Second, Lenin expounded on the function of party literature. Party literature must become part of the common cause of the proletariat, “a cog and a screw” of one single great Social-Democratic mechanism set in motion by the entire politically-conscious vanguard of the entire working class. Literature must become a component of organised, planned and integrated Social-Democratic Party work. But, there is no question, either, that in this field greater scope must undoubtedly be allowed for personal initiative, individual inclination, for individual thought and fantasy, form and content.

Third, Lenin also refuted the bourgeois idea of absolute freedom of creation. He pointed out that: your talk about absolute freedom is sheer hypocrisy. There can be no real and effective “freedom” in a society based on the power of money, in a society in which the masses of working people live in poverty and the handful of rich live like parasites. This absolute freedom is a bourgeois or an anarchist phrase (since, as a world outlook, anarchism is bourgeois philosophy turned inside out; it is necessary to expose and resist it.

Party literature should be a free literature, because the idea of socialism and sympathy with the working people, and not greed or careerism, will bring ever new forces to its ranks. It will be a free literature, because it will serve, not some satiated heroine, not the bored “upper ten thousand” suffering from fatty degeneration, but the millions and tens of  millions of working people—the flower of the country, its strength and its future.

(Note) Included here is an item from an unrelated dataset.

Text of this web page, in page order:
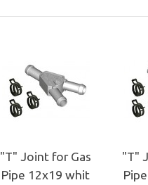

It will be a free literature, enriching the last word in the revolutionary thought of mankind with the experience and living work of the socialist proletariat, bringing about permanent interaction between the experience of the past (scientific socialism, the completion of the development of socialism from its primitive, utopian forms) and the experience of the present (the present struggle of the worker comrades). Lenin argued that such a transformation in the attributes of literature would be difficult under the new historical conditions of the time, but the party had to clearly set out this new task and set about solving it.

Fourthly, Lenin emphasized that the Party literature should be subject to Party supervision and freedom of speech should be advocated, but every voluntary association including our party is also free to expel members who use the name of the party to advocate their anti-party views. Lenin added: the border-line between party and anti-party there is the party programme, the party’s resolutions on tactics and its rules.

Lenin pointed out that the absolute freedom advocated by bourgeois individualists was nothing but hypocrisy and empty talk related to bourgeoisie or anarchism. Lenin also proposed: every newspaper, journal, publishing house, etc., must immediately set about reorganising its work, leading up to a situation in which it will, in one form or another, be integrated into one Party organisation or another. Only then will “Social-Democratic” literature really become worthy of that name, only then will it be able to fulfil its duty and, even within the framework of bourgeois society, break out of bourgeois slavery and merge with the movement of the really advanced and thoroughly revolutionary class.

Lenin’s proposition that “All Social-Democratic literature must become Party literature”, that the Party’s literature should be supervised by the Party and that freedom of expression should be promoted, but no writer should be allowed to use the name of the party to advocate their anti-party views, and other relevant views have a distinct political nature and still bears important practical relevance today.